= 2021 Korean Confederation of Trade Unions strike =

2021 South Korean general strike

The 2021 Korean Confederation of Trade Unions strike was a general strike organised by the Korean Confederation of Trade Unions in October 2021.

== Background ==
The Korean Confederation of Trade Unions (KCTU), literally translated as National Democratic Confederation of Trade Unions, also known as Minju-nochong (민주노총; acronym for KCTU in Korean) is a national trade union centre officially established in 1995. Following the 2016–17 South Korean protests (Candlelight Demonstrations), the KCTU has seen accelerated growth in union enrollment, reaching 963,035 members in 2018 and making it the largest industrial union confederation in Korea.

== Strike ==
On 3 July, around 8000 KCTU workers rallied in downtown Seoul, calling for better pay and better safety measures against workplace accidents. The rally had originally been planned to take place in Yeouido, but police had barricaded the area. The government had refused to issue a permit for the rally, citing COVID restrictions. However, only 3 workers tested positive for COVID-19 in the aftermath of the rally. On 23 July, around 400 KCTU members held a rally in Wonju calling for better working conditions, despite several hundred police attempting to disperse the rally.

In mid-August, an arrest warrant was issued for Yang Kyung-soo, the president of the KCTU, on the pretext of having violated COVID-19 social distancing requirements. On 2 September, he was arrested by South Korea police. The KCTU reacted to the arrest by releasing a statement calling it "a declaration of war by the Moon Jae-in government" and vowed to stage a "strong strike."

On 10 October, the Seoul city council announced that it would prohibit the KCTU from holding rallies in the city that month. On 14 October, the KCTU stated that it intended to hold the general strike the following week. Among the key demands of the strike would be better working conditions and regularisation for irregular workers, an increase in the minimum wage, and a greater focus on labour rights during the upcoming 2022 South Korean presidential election.
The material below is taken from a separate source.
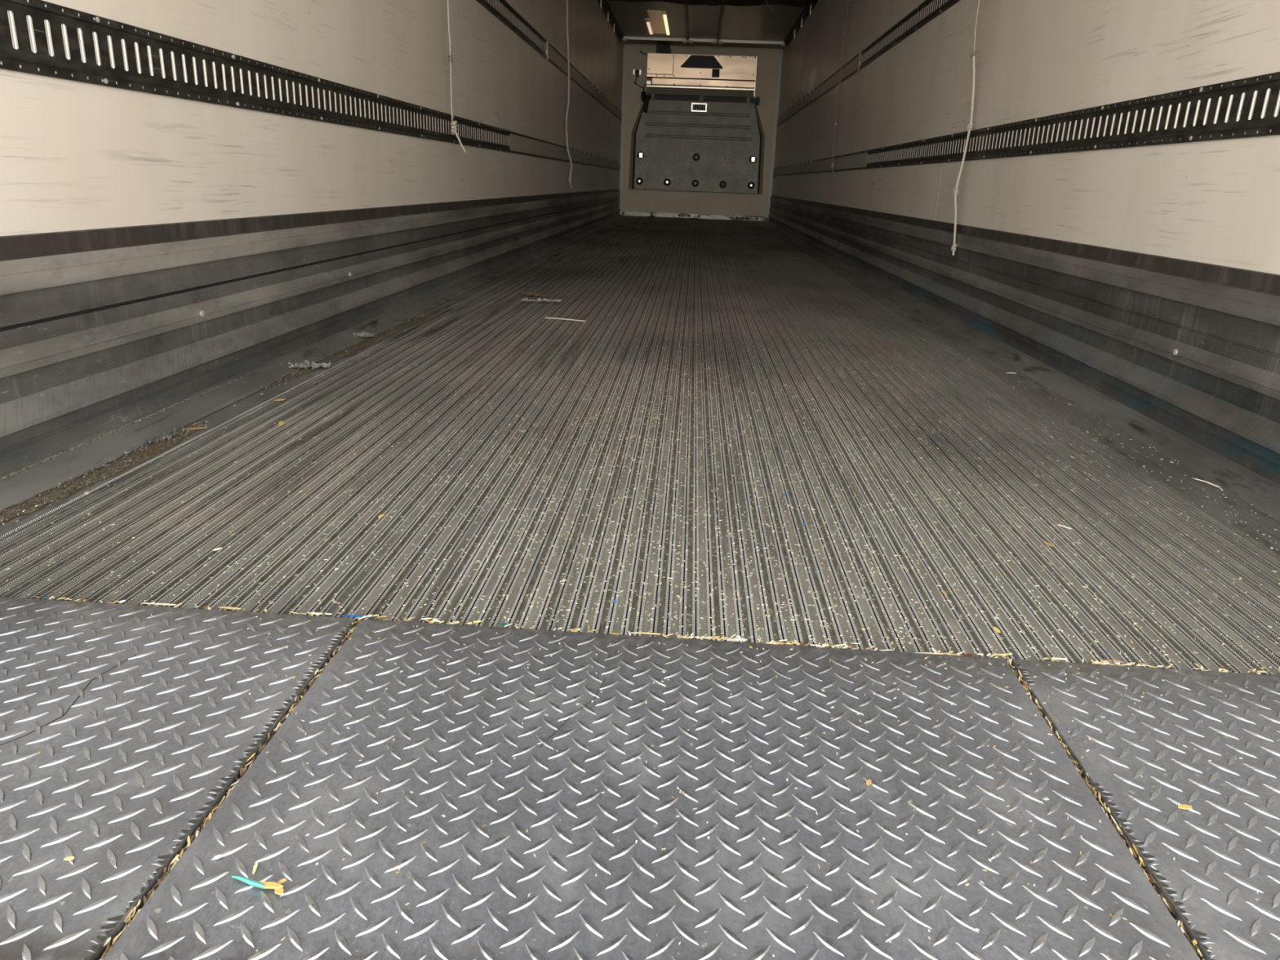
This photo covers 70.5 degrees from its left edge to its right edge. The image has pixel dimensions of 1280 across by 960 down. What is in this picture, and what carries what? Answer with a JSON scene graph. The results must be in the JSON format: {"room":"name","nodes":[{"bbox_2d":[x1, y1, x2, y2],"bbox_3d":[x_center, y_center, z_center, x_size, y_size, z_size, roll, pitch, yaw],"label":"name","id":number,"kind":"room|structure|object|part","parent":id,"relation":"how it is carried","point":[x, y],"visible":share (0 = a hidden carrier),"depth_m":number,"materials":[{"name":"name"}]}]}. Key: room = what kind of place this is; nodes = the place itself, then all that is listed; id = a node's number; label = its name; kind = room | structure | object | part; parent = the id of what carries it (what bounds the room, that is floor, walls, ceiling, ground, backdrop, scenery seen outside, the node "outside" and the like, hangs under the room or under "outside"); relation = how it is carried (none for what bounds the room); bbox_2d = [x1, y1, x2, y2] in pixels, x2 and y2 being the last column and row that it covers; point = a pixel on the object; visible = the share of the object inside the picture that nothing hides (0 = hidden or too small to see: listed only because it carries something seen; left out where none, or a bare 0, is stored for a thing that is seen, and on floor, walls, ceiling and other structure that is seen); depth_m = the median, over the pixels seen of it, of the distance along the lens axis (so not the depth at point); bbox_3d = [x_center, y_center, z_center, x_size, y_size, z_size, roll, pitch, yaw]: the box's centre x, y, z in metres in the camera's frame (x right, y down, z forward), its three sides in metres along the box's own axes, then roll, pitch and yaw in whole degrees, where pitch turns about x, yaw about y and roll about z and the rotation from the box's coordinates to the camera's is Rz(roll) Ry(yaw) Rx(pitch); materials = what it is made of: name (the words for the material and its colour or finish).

On 19 October, Prime Minister Kim Boo-kyum called for the KCTU to call off the strike, stating that "this general strike is by no means helpful to the safety of the community and is just irresponsible." President Moon Jae-in also call for the union to stop the strike, stating that it was instead "a critical time for the entire nation to prepare for daily recovery in November with one mind." The conservative New National Council of Student Representatives put up posters around 100 higher education campuses criticising the strike, stating that it would file a police report against the union and that the union was "ignoring the hopes of 7 million small business owners."

On 20 October, around 550 000 KCTU members walked off their jobs, with a further 80 000 participating in large rallies across 13 different cities. In Seoul, around 12 000 police were deployed to prevent the workers from holding a rally in Gwanghwamun Plaza, additionally blocking nearby metro stations. Some strikers reported clashes with the police after the rally began marching towards Seodaemun Station, as the police attempted to break up the rally. The police later stated that it intended to prosecute the organisers of the rally for breaching COVID-19 restrictions.